Every record should be restated exactly, with no images included.

--- Available data Enclosed Below ---

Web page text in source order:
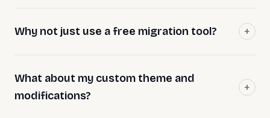
Why not just use a free migration tool?
What about my custom theme and
modifications?
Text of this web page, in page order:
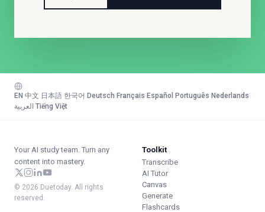
EN 中文 日本語 한국어 Deutsch Français Español Português Nederlands
العربية Tiếng Việt
Your AI study team. Turn any
content into mastery.
© 2026 Duetoday. All rights
reserved.
Toolkit
Transcribe
AI Tutor
Canvas
Generate
Flashcards
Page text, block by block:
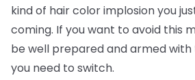
kind of hair color implosion you
coming. If you want to avoid this
be well prepared and armed
you need to switch.
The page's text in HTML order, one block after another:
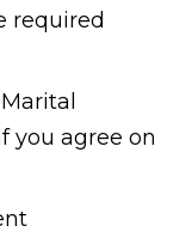
required
you agree on
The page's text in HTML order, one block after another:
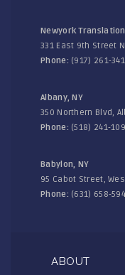
Newyork Translation
331 East 9th Street
Phone: (917) 261-
Albany, NY
350 Northern Blvd,
Phone: (518) 241-
Babylon, NY
95 Cabot Street,
Phone: (631) 658-
ABOUT
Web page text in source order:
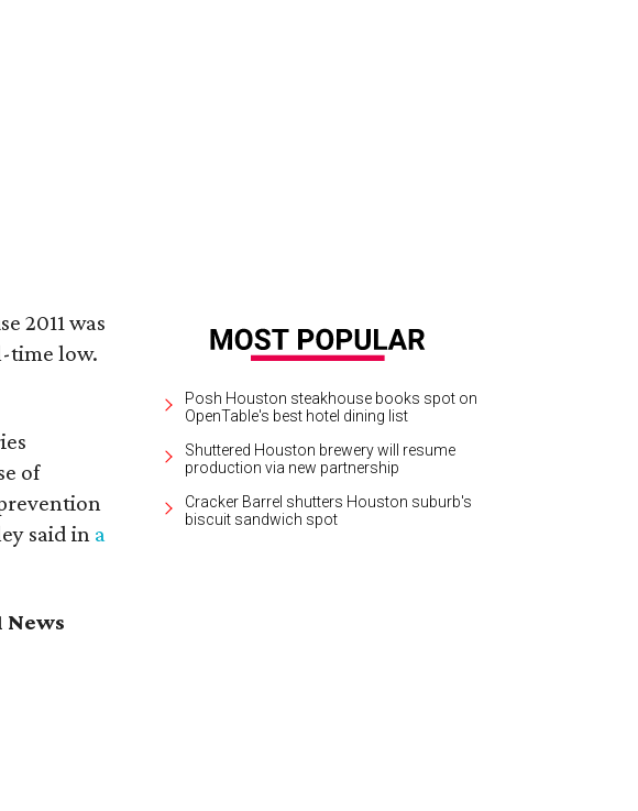
2011 was
time low.
of
said in a
News
Posh Houston steakhouse books spot on
OpenTable's best hotel dining list
Shuttered Houston brewery will resume
production via new partnership
Cracker Barrel shutters Houston suburb's
biscuit sandwich spot
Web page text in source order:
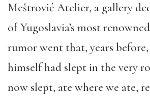
Meštrović Atelier, a gallery
of Yugoslavia’s most
rumorwent that, years before,
himself had slept in the very
now slept, ate where we ate,
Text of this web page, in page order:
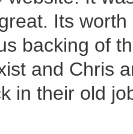
Its
backing of
and Chris
in their old
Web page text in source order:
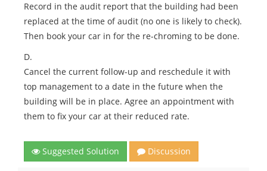
Record in the audit report that the building had been
replaced at the time of audit (no one is likely to check).
Then book your car in for the re-chroming to be done.
D.
Cancel the current follow-up and reschedule it with
top management to a date in the future when the
building will be in place. Agree an appointment with
them to fix your car at their reduced rate.
Suggested Solution Discussion
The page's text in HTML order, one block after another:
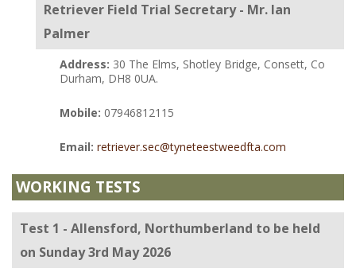
Retriever Field Trial Secretary - Mr. Ian
Palmer
Address: 30 The Elms, Shotley Bridge, Consett, Co
Durham, DH8 0UA.
Mobile: 07946812115
Email: retriever.sec@tyneteestweedfta.com
WORKING TESTS
Test 1 - Allensford, Northumberland to be held
on Sunday 3rd May 2026
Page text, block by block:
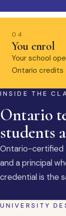
04
You enrol
Your school
Ontario credits
INSIDE THE
Ontario
students
Ontario-certified
and a principal
credential is the
UNIVERSITY

--- End of Enclosed Available data ---

- Reply to the exercise
Web page text in source order:
Why not just use a free migration tool?
What about my custom theme and
modifications?
Text of this web page, in page order:
EN 中文 日本語 한국어 Deutsch Français Español Português Nederlands
العربية Tiếng Việt
Your AI study team. Turn any
content into mastery.
© 2026 Duetoday. All rights
reserved.
Toolkit
Transcribe
AI Tutor
Canvas
Generate
Flashcards
Page text, block by block:
kind of hair color implosion you
coming. If you want to avoid this
be well prepared and armed
you need to switch.
The page's text in HTML order, one block after another:
required
you agree on
The page's text in HTML order, one block after another:
Newyork Translation
331 East 9th Street
Phone: (917) 261-
Albany, NY
350 Northern Blvd,
Phone: (518) 241-
Babylon, NY
95 Cabot Street,
Phone: (631) 658-
ABOUT
Web page text in source order:
2011 was
time low.
of
said in a
News
Posh Houston steakhouse books spot on
OpenTable's best hotel dining list
Shuttered Houston brewery will resume
production via new partnership
Cracker Barrel shutters Houston suburb's
biscuit sandwich spot
Web page text in source order:
Meštrović Atelier, a gallery
of Yugoslavia’s most
rumorwent that, years before,
himself had slept in the very
now slept, ate where we ate,
Text of this web page, in page order:
Its
backing of
and Chris
in their old
Web page text in source order:
Record in the audit report that the building had been
replaced at the time of audit (no one is likely to check).
Then book your car in for the re-chroming to be done.
D.
Cancel the current follow-up and reschedule it with
top management to a date in the future when the
building will be in place. Agree an appointment with
them to fix your car at their reduced rate.
Suggested Solution Discussion
The page's text in HTML order, one block after another:
Retriever Field Trial Secretary - Mr. Ian
Palmer
Address: 30 The Elms, Shotley Bridge, Consett, Co
Durham, DH8 0UA.
Mobile: 07946812115
Email: retriever.sec@tyneteestweedfta.com
WORKING TESTS
Test 1 - Allensford, Northumberland to be held
on Sunday 3rd May 2026
Page text, block by block:
04
You enrol
Your school
Ontario credits
INSIDE THE
Ontario
students
Ontario-certified
and a principal
credential is the
UNIVERSITY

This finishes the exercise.